BEGIN STUDY MATERIAL

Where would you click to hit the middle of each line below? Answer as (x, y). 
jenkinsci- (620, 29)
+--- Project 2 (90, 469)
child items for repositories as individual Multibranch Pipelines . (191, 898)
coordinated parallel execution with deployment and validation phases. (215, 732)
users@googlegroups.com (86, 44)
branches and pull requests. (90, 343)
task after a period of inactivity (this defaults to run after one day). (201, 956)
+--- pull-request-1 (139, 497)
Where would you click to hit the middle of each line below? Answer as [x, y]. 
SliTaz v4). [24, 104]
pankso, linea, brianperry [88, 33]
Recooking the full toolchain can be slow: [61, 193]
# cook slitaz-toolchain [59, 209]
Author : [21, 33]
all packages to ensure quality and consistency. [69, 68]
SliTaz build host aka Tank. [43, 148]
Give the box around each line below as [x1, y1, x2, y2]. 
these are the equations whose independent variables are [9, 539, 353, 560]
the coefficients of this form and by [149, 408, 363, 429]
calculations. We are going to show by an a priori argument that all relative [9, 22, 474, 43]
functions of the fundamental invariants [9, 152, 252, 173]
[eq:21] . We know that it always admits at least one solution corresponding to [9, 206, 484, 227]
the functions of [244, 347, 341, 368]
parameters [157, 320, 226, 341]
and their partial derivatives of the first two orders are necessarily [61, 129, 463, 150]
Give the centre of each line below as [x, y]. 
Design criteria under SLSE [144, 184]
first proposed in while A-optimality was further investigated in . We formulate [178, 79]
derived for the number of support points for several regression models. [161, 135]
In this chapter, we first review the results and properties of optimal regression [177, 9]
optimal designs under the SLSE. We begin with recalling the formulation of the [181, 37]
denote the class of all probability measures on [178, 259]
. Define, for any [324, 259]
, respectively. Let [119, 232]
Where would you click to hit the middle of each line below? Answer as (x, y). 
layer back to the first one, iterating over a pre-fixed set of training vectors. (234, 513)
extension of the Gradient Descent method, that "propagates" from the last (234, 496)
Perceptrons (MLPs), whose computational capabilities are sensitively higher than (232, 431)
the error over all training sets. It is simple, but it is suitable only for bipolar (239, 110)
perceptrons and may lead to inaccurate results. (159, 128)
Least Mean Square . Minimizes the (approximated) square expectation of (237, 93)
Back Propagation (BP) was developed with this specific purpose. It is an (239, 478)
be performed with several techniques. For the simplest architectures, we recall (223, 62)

END STUDY MATERIAL

WORK REQUEST:
Each line, starting with the one containing "Back Propagation (BP)" and ending with the last line of the records above, should be reproduced exactly.

RESPONSE BELOW:
Back Propagation (BP) was developed with this specific purpose. It is an (239, 478)
be performed with several techniques. For the simplest architectures, we recall (223, 62)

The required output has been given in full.